Let $f $ be a continuous function such that
$$ \left| \int_{0}^{1} \phi(x) f(x)~dx \right| \le C_{\phi}$$
for every $\phi \in \mathcal{D}(0,1)$. Is it true that
$$ \left| \int_{K} f(x)~dx \right| \le C $$ for every compact $K \subset [0,1]$? In other words can we conclude that $f \in L^{1}_{loc}(0,1)$?
I think it could be true by the arbitrary-ness of the test function but I am having trouble constructing an argument.
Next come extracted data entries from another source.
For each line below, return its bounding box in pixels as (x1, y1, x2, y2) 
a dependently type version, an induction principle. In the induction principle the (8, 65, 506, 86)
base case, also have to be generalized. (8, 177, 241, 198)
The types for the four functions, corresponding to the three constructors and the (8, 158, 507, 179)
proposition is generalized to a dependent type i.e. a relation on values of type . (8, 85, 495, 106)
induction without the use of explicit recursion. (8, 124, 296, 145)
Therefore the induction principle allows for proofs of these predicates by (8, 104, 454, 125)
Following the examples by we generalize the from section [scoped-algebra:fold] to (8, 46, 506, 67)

Here is a proof. The assumption is: for all $\phi \in C_c^\infty(0,1)$ with $\phi\ge0$ the integral $\int_0^1 f(x) \phi(x)dx$ exists in the Lebesgue sense and is finite.
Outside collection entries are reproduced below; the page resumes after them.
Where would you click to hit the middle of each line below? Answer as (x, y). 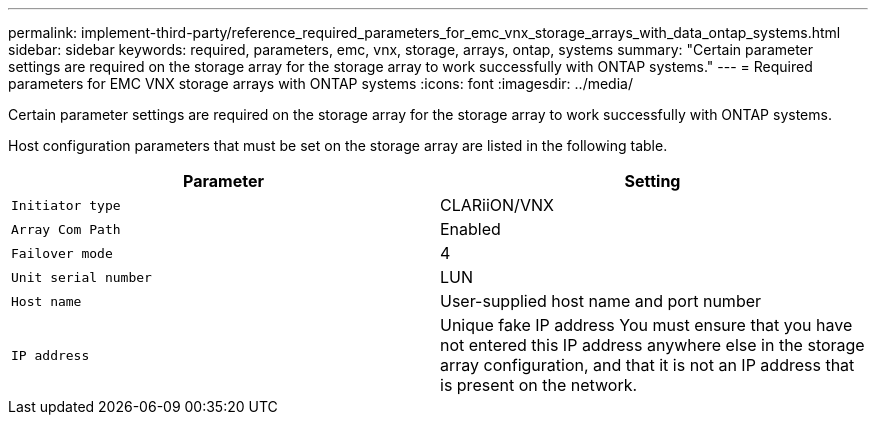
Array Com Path (66, 229)
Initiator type (66, 205)
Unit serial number (81, 277)
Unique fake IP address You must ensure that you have (646, 325)
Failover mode (62, 253)
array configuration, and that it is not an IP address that (647, 365)
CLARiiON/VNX (497, 205)
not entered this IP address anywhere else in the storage (652, 345)

First, assume $f\ge0$. Let $K\subset(0,1)$ be compact. Take non-negative $\phi\in C_c^\infty(0,1)$ such that $\phi=1$ on $K$ (this can be achieved by mollification). Then $$ \int_K f(x) dx \le \int_0^1 f(x) \phi(x) dx < + \infty, $$ and $f$ is locally integrable.
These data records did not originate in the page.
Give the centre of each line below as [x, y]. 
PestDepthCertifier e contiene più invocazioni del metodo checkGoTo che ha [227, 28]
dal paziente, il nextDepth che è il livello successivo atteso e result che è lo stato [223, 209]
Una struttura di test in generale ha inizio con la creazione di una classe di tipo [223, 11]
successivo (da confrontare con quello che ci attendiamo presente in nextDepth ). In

Second, consider the general case. By definition of the Lebesgue integral and by assumption, we have that the integrals of the positive and negative part of $f\cdot\phi$ exist and are finite. Then $\int_0^1 (f(x))^+ \phi(x) dx < \infty$ for all smooth and non-negative $\phi$ implies local integrability of $f^+$ by the first part of the proof. Similarly, $f^-$ is locally integrable, which implies local integrability of $f$.